The World Society for the Protection of Animals says plans are in place to put the dolphins on two charter flights today. The planes would take the pods through Fiji, Tahiti and Mexico and on to the Bahamas.

The export plan has prompted New Zealand Prime Minister Helen Clark to write to Solomons Prime Minister Allan Kemakeza seeking an assurance that the county's ban on live dolphin exports remains in place.

Last week, Mr Kemakeza assured parliament the ban was still in place.

The Solomon Islands Marine Mammal Education Centre captured the dolphins in 2002.

The World Society for the Protection of Animals said the centre had been attempting to sell them overseas despite the Solomons Government ban imposed in January.

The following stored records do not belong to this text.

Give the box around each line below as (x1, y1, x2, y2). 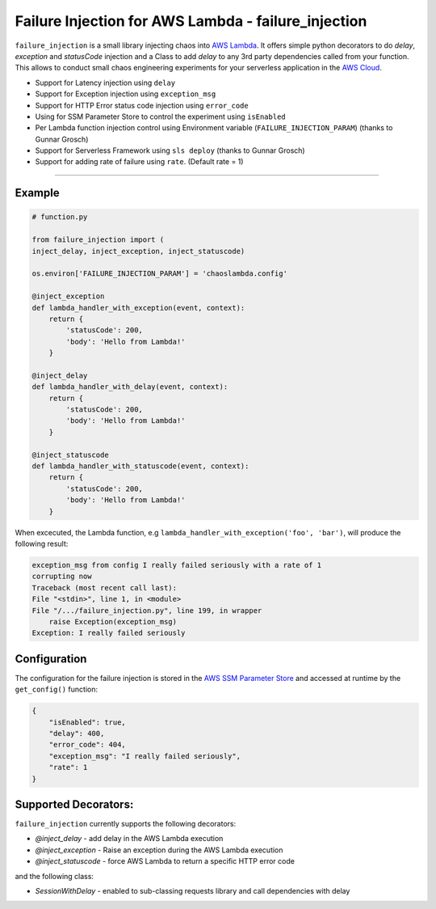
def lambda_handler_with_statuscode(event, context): (31, 462, 249, 471)
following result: (15, 539, 69, 548)
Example (15, 186, 60, 200)
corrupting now (31, 572, 92, 581)
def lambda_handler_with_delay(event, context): (31, 383, 228, 391)
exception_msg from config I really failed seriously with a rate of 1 (31, 560, 322, 569)
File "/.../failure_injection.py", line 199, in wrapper (31, 606, 262, 615)
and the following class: (15, 871, 94, 881)

In July 2004, the Solomon Islands Marine Mammal Education Centre exported 28 bottlenose dolphins to an aquatic park in Mexico, sparking an international outrage.

After that shipment, Mexico banned further imports and the Australian and New Zealand governments urged the Solomons Government to ban all live dolphin exports.

The Solomons ban also followed concerns expressed by local tuna fishing interests that their industry could be jeopardised through boycotts of Solomons fish products in protest at dolphin exports.

World Society for the Protection of Animals campaign manager Heather Potter said in Sydney she was certain the exports were going ahead despite the Solomons Government's assurances about its ban. The society understood from reliable sources that a charter flight was due in the Solomons capital Honiara late yesterday and would fly out to Nadi in Fiji today, she said.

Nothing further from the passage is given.